Intelligent tri-mode solid state circuit breakers
Abstract
A solid-state circuit breaker and method of use. The circuit breaker includes current and voltage sensors, a power converter, and a digital signal processor. The digital signal processor operates the power converter between three operation states: a first operation state being an on state, a second operation state being an off state, and a third operation state being a current limiting state. The circuit breaker includes an overcurrent detection circuit to detect overcurrent conditions, and turn off the power converter if a load current exceeds a preset threshold. The method of operation includes operating the circuit breaker with a limited amount of overcurrent, and returning the circuit breaker to the normal operation state from the third operation state if the overcurrent condition is removed, or returning the circuit breaker to an off state from the third operation state if the overcurrent condition is sustained.
Claims
exact text as granted — not AI-modified1 . A solid-state circuit breaker comprising:
current and voltage sensors; a power converter; and a digital signal processor in combination with the sensors, wherein the digital signal processor operates the power converter between three operation states, a first of the operation states being an on state, a second of the operation states being an off state, and a third of the operation states comprising a current limiting state.

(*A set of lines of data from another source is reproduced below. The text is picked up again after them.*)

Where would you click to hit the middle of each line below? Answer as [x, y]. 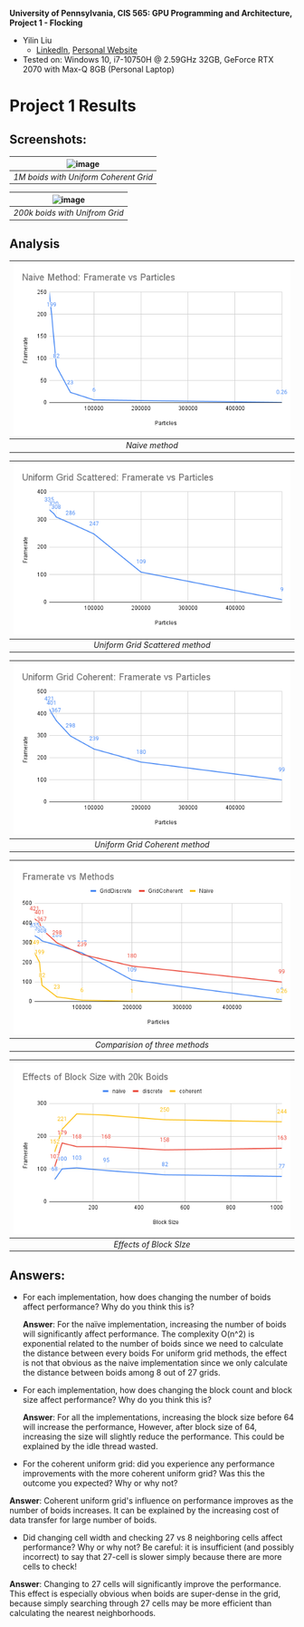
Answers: [37, 1275]
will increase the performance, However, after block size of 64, [140, 1427]
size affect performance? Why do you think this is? [117, 1400]
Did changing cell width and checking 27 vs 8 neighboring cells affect [152, 1538]
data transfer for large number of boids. [83, 1520]
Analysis [35, 244]
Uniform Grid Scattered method [152, 645]
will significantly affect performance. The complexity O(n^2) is [138, 1334]
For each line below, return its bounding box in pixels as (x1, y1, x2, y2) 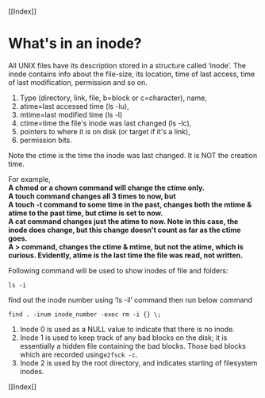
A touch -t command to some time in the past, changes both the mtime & (8, 199, 252, 209)
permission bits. (19, 135, 73, 145)
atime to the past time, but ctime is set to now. (8, 208, 163, 218)
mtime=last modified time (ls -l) (19, 110, 123, 119)
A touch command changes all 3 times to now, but (8, 191, 176, 201)
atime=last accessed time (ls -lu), (19, 101, 129, 110)
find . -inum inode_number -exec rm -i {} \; (8, 310, 161, 319)
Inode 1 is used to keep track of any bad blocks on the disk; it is (19, 333, 228, 342)
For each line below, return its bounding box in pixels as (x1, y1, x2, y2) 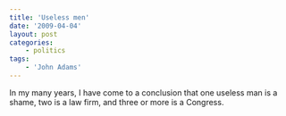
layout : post (9, 29, 58, 38)
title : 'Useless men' (9, 12, 90, 22)
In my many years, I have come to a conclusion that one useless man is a (9, 87, 278, 98)
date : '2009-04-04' (9, 21, 82, 30)
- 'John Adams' (25, 63, 82, 72)
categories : (9, 37, 54, 47)
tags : (9, 54, 29, 63)
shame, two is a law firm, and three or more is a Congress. (9, 96, 224, 107)
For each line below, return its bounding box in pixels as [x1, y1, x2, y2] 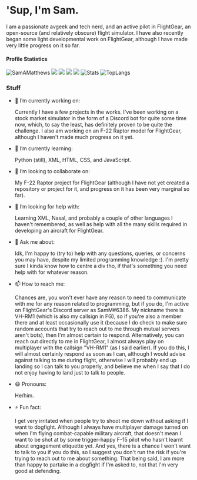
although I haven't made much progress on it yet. [14, 134, 134, 141]
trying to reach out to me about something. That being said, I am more [14, 455, 185, 462]
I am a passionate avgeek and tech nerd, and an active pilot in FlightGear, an [6, 23, 191, 30]
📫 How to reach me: [14, 280, 65, 287]
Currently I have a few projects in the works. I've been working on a [14, 108, 179, 115]
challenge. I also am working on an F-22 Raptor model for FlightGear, [14, 127, 182, 134]
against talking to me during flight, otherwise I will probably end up [14, 357, 177, 364]
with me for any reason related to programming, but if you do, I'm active [14, 300, 189, 307]
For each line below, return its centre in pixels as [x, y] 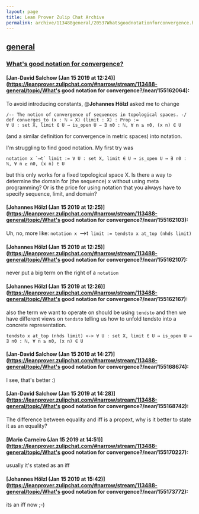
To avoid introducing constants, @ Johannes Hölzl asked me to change [93, 104]
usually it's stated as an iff [38, 465]
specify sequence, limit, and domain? [52, 193]
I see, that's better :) [31, 380]
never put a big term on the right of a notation [62, 273]
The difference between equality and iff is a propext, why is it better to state [99, 419]
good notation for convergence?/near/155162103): [125, 220]
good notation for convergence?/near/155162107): [125, 259]
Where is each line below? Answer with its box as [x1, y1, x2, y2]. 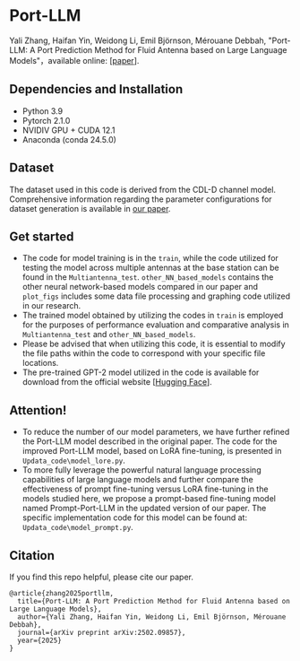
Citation [9, 548, 56, 563]
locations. [21, 358, 59, 369]
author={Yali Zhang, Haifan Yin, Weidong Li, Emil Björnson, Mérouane [17, 613, 287, 622]
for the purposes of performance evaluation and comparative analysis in [21, 319, 289, 330]
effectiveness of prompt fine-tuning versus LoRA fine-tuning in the [21, 483, 269, 494]
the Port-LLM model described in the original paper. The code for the [21, 436, 278, 447]
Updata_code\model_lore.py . [21, 455, 125, 466]
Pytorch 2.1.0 [21, 115, 71, 126]
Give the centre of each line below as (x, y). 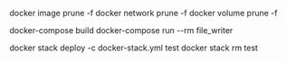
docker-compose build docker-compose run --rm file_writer (121, 30)
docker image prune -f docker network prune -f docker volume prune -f (143, 13)
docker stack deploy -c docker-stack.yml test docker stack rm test (134, 48)
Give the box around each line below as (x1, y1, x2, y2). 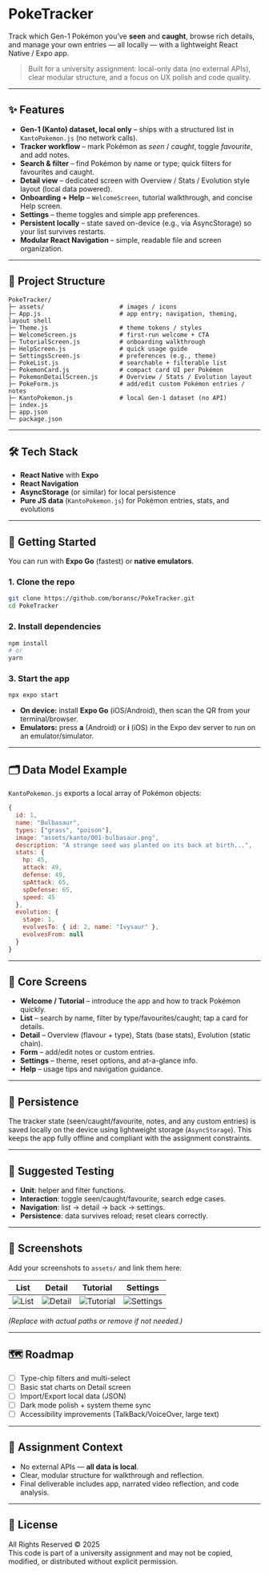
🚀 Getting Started (8, 535, 97, 549)
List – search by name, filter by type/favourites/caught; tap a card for (19, 1013, 248, 1023)
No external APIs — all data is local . (19, 1462, 139, 1471)
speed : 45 (22, 893, 56, 902)
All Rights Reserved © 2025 (8, 1540, 100, 1549)
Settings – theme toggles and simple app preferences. (19, 209, 200, 219)
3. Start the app (8, 673, 70, 684)
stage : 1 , (22, 915, 56, 924)
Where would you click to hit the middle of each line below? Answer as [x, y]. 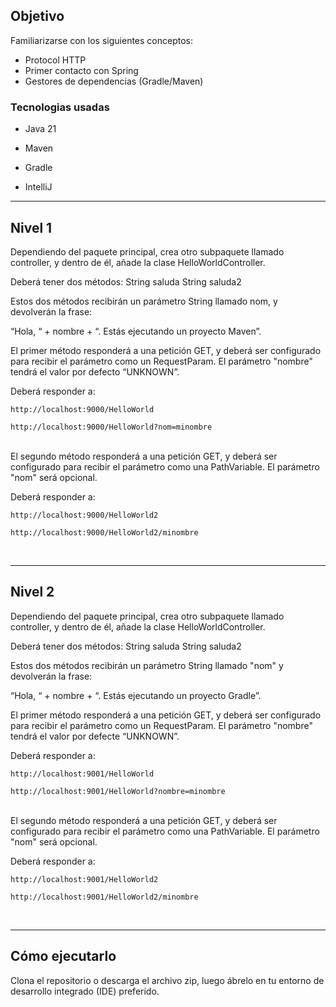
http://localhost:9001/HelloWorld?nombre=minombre [118, 791]
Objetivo [37, 16]
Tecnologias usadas [60, 107]
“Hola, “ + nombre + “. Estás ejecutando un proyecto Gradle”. [136, 695]
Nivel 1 [31, 227]
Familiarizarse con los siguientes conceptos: [102, 40]
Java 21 [40, 129]
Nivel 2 [32, 592]
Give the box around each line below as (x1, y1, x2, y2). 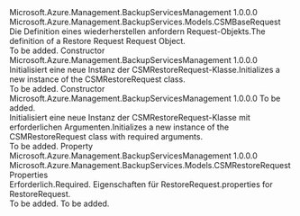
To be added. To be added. (9, 198, 110, 209)
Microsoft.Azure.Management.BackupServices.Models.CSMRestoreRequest (9, 160, 291, 170)
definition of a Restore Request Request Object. (9, 36, 186, 46)
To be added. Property (9, 141, 93, 151)
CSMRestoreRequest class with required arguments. (9, 131, 204, 141)
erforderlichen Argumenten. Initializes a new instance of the (9, 121, 230, 132)
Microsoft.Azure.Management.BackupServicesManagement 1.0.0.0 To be (9, 93, 281, 103)
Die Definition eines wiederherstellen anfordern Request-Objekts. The (9, 26, 266, 37)

2 . The circuit breaker according to claim 1 , further comprising an overcurrent detection circuit comprising a comparator, a sequential logic circuit, and/or a logic gate configured to detect overcurrent conditions, wherein the overcurrent detection circuit turns off the power converter once a load current exceeds a preset threshold.
3 . The circuit breaker according to claim 2 , wherein the digital signal processor operates the power converter in a pulse width modulation current limiting state after the initial shutdown of the power converter upon the overcurrent condition.
4 . The circuit breaker according to claim 3 , wherein the digital signal processor distinguishes inrush overcurrent conditions from short circuit faults, and switches the power converter to the off state upon determining a short circuit fault condition.
5 . The circuit breaker according to claim 3 , wherein the digital signal processor continues to operate the power converter in the pulse width modulation current limiting state when an inrush overcurrent condition is determined, and switches the power converter to the on state upon removal of the inrush overcurrent condition.
6 . The circuit breaker according to claim 1 , further comprising a variable frequency power converter, wherein the digital signal processor operates the power converter with variable pulse width modulation frequencies.
7 . The circuit breaker according to claim 1 , further comprising a bi-directional power converter, wherein the power converter conducts power flow in both directions between input and output terminals of the circuit breaker.
8 . The circuit breaker according to claim 1 , further comprising at least one varistor, wherein the at least one varistor absorbs system electromagnetic energy when the power converter is off.
9 . A method of operating a solid-state circuit breaker, the method comprising:
operating the circuit breaker in a first operation state that allows conduction of normal load currents; switching the circuit breaker to a second operation state that shuts down load currents upon detection of overcurrent conditions; operating the circuit breaker in a third operation state that allows a limited amount of overcurrent; and returning the circuit breaker to the first operation state from the third operation state if the overcurrent condition is removed, or returning the circuit breaker to the second operation state from the third operation state if the overcurrent condition is sustained.
10 . The method of claim 9 , wherein switching between the operation states of the circuit breaker is controlled by a local digital signal processor in combination with current and voltage sensors, or by remote or manual control commands.
11 . The method of claim 9 , further comprising switching from the third operation state to the second operation state when a short circuit fault is determined during the third operation state.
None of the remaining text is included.